Mikhail Gorbachev, for article on glasnost and perestroika

Gorbachev’s glasnost and perestroika reforms help end the Cold War

In the spring of 1985 C.E., a new Soviet leader stepped to a podium in Leningrad and said something no Communist Party chief had ever said publicly before: the Soviet economy wasn’t working. That admission — and the cascade of reforms it set off — would help bring down the most powerful authoritarian bloc the modern world had seen.

Key facts

  • Glasnost and perestroika: Mikhail Gorbachev introduced these twin reform programs between 1985 C.E. and 1988 C.E. — perestroika to restructure the Soviet economy, glasnost to open up political and press freedoms that had been locked down for generations.
  • Democratic elections: In 1988 C.E., Gorbachev pushed through the first genuinely competitive elections in the Soviet Union since 1917 C.E., resulting in former dissidents and imprisoned activists winning seats in a newly formed Congress of People’s Deputies.
  • Nuclear arms reduction: The 1987 C.E. INF Treaty, negotiated between Gorbachev and U.S. President Ronald Reagan, eliminated all intermediate-range nuclear weapons in Europe — the first treaty in history to eliminate an entire class of nuclear arms.

A system that couldn’t reform itself

By the time Gorbachev took power in March 1985 C.E., the Soviet Union was grinding under the weight of its own contradictions. Military spending consumed enormous portions of national income. Agricultural output was propped up by subsidies that masked deep inefficiency. A bureaucratic command economy made decisions for hundreds of millions of people, and it was making them badly.

Gorbachev’s perestroika — Russian for “restructuring” — loosened centralized control over farms and manufacturers, allowing them to set some of their own prices and aim for profit. His glasnost policy lifted press restrictions that had silenced critical reporting for decades. Newspapers and television stations began covering government sessions live. Citizens heard real debate for the first time in living memory.
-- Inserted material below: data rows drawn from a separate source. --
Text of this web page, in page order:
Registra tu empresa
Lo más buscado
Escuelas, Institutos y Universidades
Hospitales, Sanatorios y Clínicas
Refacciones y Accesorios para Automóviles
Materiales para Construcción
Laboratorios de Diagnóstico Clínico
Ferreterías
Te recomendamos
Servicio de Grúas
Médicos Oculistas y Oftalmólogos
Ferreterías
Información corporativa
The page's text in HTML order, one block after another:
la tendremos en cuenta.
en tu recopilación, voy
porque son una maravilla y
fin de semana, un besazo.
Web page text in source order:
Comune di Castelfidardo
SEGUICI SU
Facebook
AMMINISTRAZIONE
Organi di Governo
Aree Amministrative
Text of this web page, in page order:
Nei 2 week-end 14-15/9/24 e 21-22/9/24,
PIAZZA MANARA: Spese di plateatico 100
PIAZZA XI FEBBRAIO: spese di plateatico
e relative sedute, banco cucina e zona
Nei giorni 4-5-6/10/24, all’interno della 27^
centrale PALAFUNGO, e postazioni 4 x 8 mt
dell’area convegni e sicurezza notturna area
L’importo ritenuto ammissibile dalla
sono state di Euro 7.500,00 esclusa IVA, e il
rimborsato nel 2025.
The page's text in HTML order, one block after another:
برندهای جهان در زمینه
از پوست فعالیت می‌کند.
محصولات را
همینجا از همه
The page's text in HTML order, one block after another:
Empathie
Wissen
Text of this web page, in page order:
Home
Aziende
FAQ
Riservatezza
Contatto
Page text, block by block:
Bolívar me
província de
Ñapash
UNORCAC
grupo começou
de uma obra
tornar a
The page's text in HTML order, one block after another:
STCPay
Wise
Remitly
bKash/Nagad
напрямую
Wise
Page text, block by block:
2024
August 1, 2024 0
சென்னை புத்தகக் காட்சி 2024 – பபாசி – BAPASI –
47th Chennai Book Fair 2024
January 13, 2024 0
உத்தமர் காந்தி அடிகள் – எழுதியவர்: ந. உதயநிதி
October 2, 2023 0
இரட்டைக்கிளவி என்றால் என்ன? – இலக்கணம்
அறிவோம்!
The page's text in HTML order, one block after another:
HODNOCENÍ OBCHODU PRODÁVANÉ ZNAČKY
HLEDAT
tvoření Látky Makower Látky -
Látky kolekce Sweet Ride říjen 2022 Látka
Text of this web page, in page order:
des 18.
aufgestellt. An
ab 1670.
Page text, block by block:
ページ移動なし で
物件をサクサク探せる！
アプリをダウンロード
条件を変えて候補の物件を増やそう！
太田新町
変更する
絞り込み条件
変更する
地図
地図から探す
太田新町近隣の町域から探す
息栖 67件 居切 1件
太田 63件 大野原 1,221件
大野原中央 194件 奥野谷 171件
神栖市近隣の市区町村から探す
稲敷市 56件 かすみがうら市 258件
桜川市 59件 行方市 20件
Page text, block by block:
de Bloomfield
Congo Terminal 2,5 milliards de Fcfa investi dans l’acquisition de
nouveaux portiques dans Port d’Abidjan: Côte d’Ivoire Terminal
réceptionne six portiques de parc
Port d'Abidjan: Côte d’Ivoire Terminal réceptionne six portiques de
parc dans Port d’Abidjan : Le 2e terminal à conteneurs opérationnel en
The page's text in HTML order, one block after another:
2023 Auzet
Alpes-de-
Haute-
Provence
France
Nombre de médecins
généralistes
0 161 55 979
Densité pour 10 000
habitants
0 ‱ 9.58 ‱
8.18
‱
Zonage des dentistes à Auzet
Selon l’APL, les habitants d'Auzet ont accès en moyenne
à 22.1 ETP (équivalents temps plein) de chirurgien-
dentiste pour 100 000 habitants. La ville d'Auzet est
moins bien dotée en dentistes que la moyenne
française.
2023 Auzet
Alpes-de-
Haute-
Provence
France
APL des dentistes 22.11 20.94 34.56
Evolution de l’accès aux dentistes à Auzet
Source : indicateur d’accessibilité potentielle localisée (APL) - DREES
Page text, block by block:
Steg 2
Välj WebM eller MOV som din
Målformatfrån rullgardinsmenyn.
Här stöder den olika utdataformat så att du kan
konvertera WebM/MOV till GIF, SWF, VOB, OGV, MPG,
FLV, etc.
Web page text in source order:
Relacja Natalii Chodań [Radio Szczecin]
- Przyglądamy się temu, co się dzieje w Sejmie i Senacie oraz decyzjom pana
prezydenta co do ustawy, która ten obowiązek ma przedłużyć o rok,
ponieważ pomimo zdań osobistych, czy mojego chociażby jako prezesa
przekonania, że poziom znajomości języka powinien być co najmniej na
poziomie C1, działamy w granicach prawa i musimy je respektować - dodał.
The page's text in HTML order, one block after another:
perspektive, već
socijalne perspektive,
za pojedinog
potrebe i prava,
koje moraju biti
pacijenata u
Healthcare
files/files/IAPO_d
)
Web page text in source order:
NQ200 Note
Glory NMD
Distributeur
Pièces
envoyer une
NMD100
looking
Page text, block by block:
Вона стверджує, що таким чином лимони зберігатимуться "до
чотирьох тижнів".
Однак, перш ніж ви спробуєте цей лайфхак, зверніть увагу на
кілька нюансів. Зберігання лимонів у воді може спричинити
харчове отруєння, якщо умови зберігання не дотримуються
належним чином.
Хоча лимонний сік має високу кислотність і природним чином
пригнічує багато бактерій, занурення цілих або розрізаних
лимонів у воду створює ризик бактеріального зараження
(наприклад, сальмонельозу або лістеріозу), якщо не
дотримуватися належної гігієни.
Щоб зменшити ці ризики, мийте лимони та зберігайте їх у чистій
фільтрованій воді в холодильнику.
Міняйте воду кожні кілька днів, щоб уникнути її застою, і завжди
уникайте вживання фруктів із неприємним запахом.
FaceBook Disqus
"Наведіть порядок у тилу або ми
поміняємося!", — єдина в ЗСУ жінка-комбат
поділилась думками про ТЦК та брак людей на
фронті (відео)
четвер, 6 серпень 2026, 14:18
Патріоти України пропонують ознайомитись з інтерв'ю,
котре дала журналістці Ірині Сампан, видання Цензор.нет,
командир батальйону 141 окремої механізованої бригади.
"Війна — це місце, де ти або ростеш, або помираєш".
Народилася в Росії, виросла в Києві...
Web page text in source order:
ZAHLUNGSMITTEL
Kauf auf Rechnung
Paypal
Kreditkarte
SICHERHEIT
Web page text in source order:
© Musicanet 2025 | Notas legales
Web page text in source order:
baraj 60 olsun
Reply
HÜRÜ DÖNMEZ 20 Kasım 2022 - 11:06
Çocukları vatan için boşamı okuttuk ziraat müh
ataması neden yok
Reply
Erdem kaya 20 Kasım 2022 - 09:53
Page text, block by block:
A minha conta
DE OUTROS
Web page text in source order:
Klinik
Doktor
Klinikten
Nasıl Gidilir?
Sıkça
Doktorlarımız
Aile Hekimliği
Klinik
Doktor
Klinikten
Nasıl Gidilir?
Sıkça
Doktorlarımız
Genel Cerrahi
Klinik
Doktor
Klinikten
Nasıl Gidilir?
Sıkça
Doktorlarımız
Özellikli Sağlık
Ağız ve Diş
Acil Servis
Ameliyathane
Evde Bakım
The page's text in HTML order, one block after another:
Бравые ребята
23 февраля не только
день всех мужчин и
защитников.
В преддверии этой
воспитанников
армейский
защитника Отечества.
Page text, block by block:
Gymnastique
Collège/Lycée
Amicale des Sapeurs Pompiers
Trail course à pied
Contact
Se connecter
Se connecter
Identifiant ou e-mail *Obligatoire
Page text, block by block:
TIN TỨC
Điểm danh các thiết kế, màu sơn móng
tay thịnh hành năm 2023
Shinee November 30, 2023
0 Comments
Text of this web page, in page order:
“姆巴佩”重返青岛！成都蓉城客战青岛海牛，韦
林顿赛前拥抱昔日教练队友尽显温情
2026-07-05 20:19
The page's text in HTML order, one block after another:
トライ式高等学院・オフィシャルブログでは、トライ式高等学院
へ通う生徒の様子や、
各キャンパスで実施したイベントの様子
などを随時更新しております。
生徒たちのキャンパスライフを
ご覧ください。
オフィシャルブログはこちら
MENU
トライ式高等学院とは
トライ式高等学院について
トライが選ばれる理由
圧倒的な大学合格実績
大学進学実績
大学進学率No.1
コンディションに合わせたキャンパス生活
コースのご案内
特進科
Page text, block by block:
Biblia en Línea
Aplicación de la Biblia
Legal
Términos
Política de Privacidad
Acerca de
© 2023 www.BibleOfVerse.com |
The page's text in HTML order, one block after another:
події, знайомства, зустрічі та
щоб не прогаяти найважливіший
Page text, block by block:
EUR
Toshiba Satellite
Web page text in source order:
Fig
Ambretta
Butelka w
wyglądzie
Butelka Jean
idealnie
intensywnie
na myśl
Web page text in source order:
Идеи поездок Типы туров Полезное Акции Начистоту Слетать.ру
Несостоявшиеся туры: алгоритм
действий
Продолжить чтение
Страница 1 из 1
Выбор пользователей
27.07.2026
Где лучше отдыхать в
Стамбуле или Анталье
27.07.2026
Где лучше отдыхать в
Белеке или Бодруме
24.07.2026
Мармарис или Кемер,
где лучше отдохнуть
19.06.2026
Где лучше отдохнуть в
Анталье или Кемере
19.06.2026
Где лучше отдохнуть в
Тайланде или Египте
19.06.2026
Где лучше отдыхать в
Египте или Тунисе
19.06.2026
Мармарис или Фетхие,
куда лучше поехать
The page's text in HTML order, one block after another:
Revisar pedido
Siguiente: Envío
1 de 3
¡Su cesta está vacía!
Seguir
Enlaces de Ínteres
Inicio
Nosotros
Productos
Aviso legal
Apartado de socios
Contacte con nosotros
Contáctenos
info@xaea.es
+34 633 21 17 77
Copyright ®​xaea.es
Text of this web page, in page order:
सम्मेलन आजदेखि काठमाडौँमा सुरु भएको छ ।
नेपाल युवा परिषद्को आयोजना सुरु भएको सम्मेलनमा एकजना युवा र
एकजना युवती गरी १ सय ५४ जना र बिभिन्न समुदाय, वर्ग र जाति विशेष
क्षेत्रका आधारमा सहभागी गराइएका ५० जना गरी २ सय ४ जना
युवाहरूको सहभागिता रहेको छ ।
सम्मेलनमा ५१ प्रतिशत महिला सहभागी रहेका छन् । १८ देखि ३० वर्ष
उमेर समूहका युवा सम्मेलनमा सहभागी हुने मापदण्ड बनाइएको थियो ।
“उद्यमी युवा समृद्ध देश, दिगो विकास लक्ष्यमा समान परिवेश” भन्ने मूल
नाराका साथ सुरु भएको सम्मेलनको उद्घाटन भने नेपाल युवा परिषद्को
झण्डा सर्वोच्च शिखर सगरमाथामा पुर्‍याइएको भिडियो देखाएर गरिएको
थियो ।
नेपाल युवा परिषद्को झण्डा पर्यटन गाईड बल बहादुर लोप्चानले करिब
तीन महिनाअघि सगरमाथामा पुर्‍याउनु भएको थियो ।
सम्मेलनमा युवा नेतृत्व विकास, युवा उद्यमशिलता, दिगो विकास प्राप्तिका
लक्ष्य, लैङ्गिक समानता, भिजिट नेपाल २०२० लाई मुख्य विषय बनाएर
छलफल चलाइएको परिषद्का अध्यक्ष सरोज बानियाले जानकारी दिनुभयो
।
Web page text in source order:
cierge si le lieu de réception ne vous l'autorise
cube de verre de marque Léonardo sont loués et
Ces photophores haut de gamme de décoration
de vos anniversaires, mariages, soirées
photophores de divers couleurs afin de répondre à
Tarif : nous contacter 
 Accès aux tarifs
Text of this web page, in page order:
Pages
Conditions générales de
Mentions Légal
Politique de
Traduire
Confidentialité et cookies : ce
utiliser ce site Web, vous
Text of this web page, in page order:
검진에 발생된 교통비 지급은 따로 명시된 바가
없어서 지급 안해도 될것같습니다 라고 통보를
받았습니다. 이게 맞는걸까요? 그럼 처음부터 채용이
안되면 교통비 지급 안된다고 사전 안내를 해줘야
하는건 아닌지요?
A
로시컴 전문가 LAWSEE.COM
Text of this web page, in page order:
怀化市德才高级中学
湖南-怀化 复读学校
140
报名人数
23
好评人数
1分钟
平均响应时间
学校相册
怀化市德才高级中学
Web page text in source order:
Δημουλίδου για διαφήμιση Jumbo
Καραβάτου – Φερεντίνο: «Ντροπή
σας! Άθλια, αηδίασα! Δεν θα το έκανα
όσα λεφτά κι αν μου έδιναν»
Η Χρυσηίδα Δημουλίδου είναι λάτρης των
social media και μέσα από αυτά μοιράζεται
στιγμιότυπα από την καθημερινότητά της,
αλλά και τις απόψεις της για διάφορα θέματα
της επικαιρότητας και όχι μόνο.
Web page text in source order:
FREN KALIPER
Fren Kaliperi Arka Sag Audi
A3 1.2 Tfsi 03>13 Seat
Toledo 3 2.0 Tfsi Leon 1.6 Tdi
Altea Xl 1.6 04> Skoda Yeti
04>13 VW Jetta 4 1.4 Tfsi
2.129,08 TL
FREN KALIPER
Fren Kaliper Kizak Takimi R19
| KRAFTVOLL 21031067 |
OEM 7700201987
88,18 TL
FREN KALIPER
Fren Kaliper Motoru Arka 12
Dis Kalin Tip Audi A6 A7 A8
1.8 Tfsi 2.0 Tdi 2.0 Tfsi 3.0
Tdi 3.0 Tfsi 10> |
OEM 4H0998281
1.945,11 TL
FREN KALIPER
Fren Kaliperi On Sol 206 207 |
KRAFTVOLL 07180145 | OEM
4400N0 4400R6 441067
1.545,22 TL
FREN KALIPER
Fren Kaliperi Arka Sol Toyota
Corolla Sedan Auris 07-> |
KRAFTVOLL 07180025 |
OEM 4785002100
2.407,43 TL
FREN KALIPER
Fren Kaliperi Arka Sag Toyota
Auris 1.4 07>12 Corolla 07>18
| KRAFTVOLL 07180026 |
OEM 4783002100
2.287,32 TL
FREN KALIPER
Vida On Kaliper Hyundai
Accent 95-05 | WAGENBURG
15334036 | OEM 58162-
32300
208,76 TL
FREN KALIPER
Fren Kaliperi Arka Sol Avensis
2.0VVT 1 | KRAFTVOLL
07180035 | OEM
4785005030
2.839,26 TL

Historian William Taubman, author of Gorbachev: His Life and Times, describes the first session of the new Congress in 1989 C.E. as a moment when “everybody stopped working.” Windows opened across Soviet cities so people could hear parliamentary debates drifting out of apartment televisions. It was, by any measure, a rupture.

The international opening

Gorbachev understood that reforming the Soviet economy meant engaging with the outside world. He met repeatedly with Western leaders — British Prime Minister Margaret Thatcher, West German Chancellor Helmut Kohl, and most consequentially, Reagan — forging relationships that had been unthinkable under his predecessors.

The 1987 C.E. INF Treaty was a direct product of that opening. It wasn’t a reduction in nuclear arsenals — it was an elimination of an entire category of weapons. Neither side had ever agreed to that before.

That same year, Reagan stood near the Berlin Wall and delivered his famous call: “Mr. Gorbachev, tear down this wall.” Two years later, it fell. The Soviet withdrawal from Afghanistan in 1989 C.E. — after a decade of war and nearly 15,000 Soviet deaths — signaled that Gorbachev’s U.S.S.R. was done projecting military power across its periphery.

Lasting impact

The reforms Gorbachev launched between 1985 C.E. and 1991 C.E. didn’t just change the Soviet Union. They changed the architecture of global politics. The end of the Cold War reduced the immediate threat of nuclear conflict between superpowers, eased decades of proxy warfare across Africa, Asia, and Latin America, and opened space for new international agreements on arms, trade, and the environment.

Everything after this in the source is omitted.